A dark killer haunts the streets of Los Angeles, stalking unwilling victims and draining their blood. When the evidence runs dry, Detective Max Bowman quenches his thirst at his local bar hoping for inspiration. Instead, he’s robbed and left for dead in the alley. Waking up in the warm bed of horror novelist Carter Gray was the last thing he expected, but it may be the lead he needs. For Carter hides a dangerous secret behind his life as a bestselling author and it might be the answer, no matter how unbelievable, Max has been looking for.
But as they search for the killer, Max begins to wonder if he’s being led in circles by a mastermind of plot twists and deception.
Max is a homicide detective who gets jumped one night by haters and almost killed. Carter, the vampire, saves him – intending fully to finish him off himself – only to find he can’t do it.
Carter ends up taking Max back to his home where he nurses him back to health and sends him on his way after admitting to being the cause of several of the murders Max is trying to solve.
Something about Carter continues to call to Max and vice versa even though both know they should not have feelings like this for someone so diametrically opposed to their way of life. Max hunts killers and Carter is a killer.
It becomes clear that though Carter never thought he deserved a soul-mate he has one: Max. Carter doesn’t want to convert Max and make him a killer like he is, but he also doesn’t want to lose Max.
In the meantime Carter is being hunted by one of his own kind and Max gets caught in the crossfire.
In the end things turn out pretty great for everyone – well, except all those dead people…
I spent my time reading this book going from – hmmm not sure I like this, to ooh – yay – I love this, back to oh man really? Back to – oh goody that happens! Etcetera.
On the one hand I loved some of the characters. Carter is so dark and haunted, truly a monster, and a nice change of pace from the “yes I suck blood, but I’m a nice guy” Vampire.
Gordon, Carter’s butler is – well – the perfect butler. Unfailingly loyal, wise, helpful, Johnny-on-the-spot – just like Alfred is to Batman, Gordon is to Carter. He shows some of the only consistency in the entire story.
The bad guys are bad. Lyle and Boyd, the twisted duo, are really quite sick and do a great job of killing and torturing and lying and – well, being bad guys. Up until the end… then Lyle kind of makes a left turn into the land of good, which was out of character, but ended up being kind of sweet too.
Max I didn’t care for. From scene one I was like “How in the hell is a homicide detective caught unawares enough to get jumped at a bar?!” Shouldn’t he know better? Well, no. Max is the innocent lamb, following his heart into bad situations, left and right. He’d be the Red Shirt on Star Trek or the woman in most every horror movie. (Not fair to us women, but that’s how it’s been.) I never saw him as the cop and though he briefly battled with the idea of loving someone so monstrous, it was a weak “oh no, how can I ever love an evil vampire?” followed by “oh yeah baby give it to me again!” The penis is mightier than the conscience, apparently.
As far as story lines go, it was interesting. I love the fated soul mates thing and that was sweet and sexy (there is lots of hot sex in this book) and the twist at the end was a nice touch.

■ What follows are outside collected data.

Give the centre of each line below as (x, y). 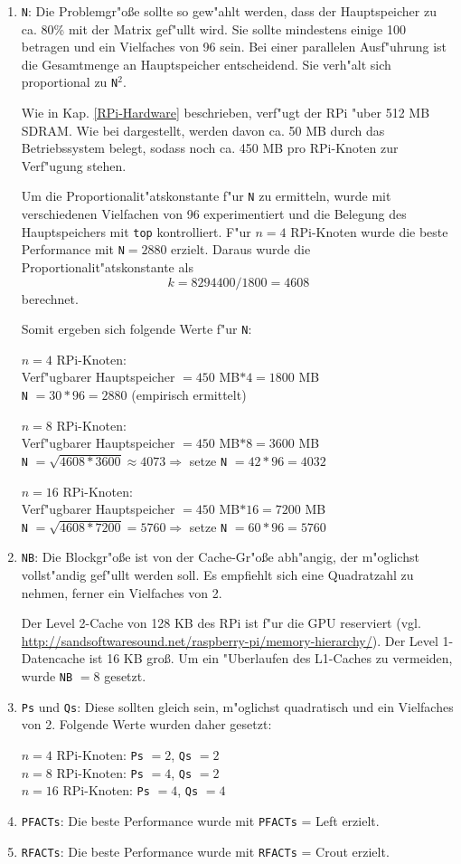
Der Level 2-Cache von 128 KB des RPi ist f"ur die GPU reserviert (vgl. (221, 623)
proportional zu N (70, 82)
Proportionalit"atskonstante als (107, 267)
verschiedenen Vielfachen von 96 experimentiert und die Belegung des (214, 214)
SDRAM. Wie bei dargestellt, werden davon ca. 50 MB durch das (203, 130)
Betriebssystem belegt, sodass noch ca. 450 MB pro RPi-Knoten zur (210, 148)
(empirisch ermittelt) (189, 395)
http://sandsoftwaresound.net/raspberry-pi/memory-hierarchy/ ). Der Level (230, 640)
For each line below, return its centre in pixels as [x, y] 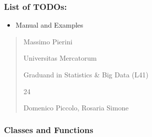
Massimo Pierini [48, 41]
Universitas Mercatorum [60, 58]
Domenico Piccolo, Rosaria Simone [76, 108]
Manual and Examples [49, 25]
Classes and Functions [49, 129]
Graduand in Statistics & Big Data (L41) [86, 74]
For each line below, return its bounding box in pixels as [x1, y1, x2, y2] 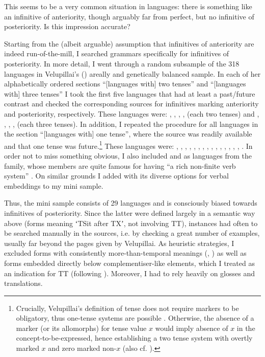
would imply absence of [155, 322, 228, 333]
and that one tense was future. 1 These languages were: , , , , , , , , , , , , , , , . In [4, 139, 253, 151]
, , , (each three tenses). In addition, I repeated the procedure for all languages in [4, 118, 258, 129]
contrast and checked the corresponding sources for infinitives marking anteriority [4, 98, 259, 109]
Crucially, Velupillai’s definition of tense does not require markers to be [16, 302, 239, 313]
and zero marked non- [48, 343, 117, 353]
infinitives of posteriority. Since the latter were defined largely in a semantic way [4, 207, 255, 218]
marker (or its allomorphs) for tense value [16, 322, 147, 333]
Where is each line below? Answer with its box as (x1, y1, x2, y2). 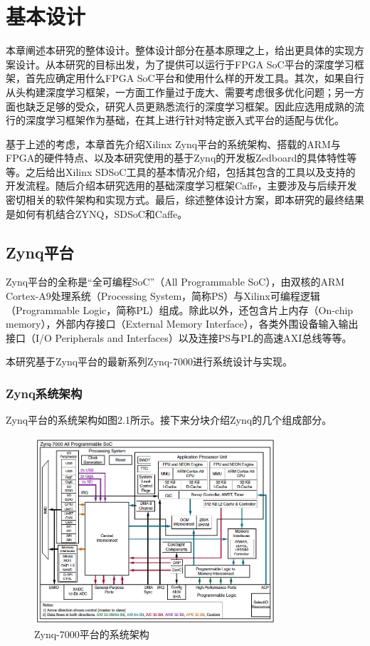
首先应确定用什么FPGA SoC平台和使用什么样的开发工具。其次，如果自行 (25, 71, 364, 85)
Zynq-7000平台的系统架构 (34, 627, 149, 641)
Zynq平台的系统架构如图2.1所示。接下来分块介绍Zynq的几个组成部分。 (6, 412, 332, 427)
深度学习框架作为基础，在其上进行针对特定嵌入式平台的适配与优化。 (25, 113, 344, 127)
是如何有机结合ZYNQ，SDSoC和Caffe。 (6, 206, 188, 221)
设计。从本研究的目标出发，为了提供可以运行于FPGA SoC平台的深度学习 (15, 56, 354, 71)
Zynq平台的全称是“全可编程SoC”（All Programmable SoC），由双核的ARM (6, 274, 345, 289)
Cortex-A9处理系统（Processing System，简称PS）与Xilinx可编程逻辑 (6, 288, 320, 303)
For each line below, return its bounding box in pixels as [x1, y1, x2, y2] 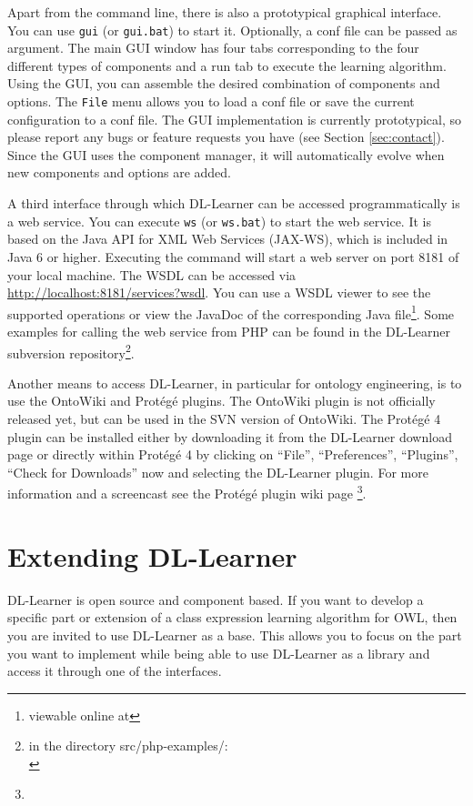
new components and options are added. [7, 163, 231, 182]
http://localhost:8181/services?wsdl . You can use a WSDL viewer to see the [7, 283, 431, 302]
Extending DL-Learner [7, 537, 297, 574]
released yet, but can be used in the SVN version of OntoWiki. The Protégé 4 [7, 408, 441, 428]
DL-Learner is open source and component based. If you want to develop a [7, 589, 424, 609]
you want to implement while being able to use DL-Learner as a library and [7, 643, 430, 662]
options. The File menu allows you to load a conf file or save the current [7, 92, 415, 111]
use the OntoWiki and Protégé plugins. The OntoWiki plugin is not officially [7, 391, 436, 410]

The mystery/bad guy part of the story line felt very true and solid, right up to the end, then it kind of went off the rails and bad guys started acting like good guys — but it mostly worked.
The love story was not it’s strongest point. The fated soul mates thing was great and it moved our characters along quickly in the way that can only happen with soul mates, but I didn’t see our guys really ever connect in a way that wasn’t sexual. When it came time for the climactic finish – the time for sacrifice and confessions – it was awesome, so dramatic and I loved it – but I didn’t have a good build up to that scene. I didn’t feel the emotions were there behind the declarations, so though they were exciting and riveting, they, too, felt like they come from left field.
What bugged me the absolute most was the fact that I never understood why Carter felt he had to kill everyone he drank. He proved he didn’t biologically need to. He proved he had a conscience and Max offered resistance to the whole killing thing… it never made sense. I liked that the author was trying to keep Carter a Vampire’s Vampire… not a sappy Vampire, but I don’t think it quite worked out. Carter looked inconsistent and it weakened his previously strong characterization.
So- I give this a solid 3.5 hearts. I really did enjoy reading it and it came so close to being amazing and awesome but just missed the mark. I really, really enjoy Lisa Worrall as an author (Laurel Heights, I Can See For Miles, Nanny for Nate, Always Hope) but this wasn’t my favorite of her books.
As a P.S. I love the new cover by Maria Fanning – very hot!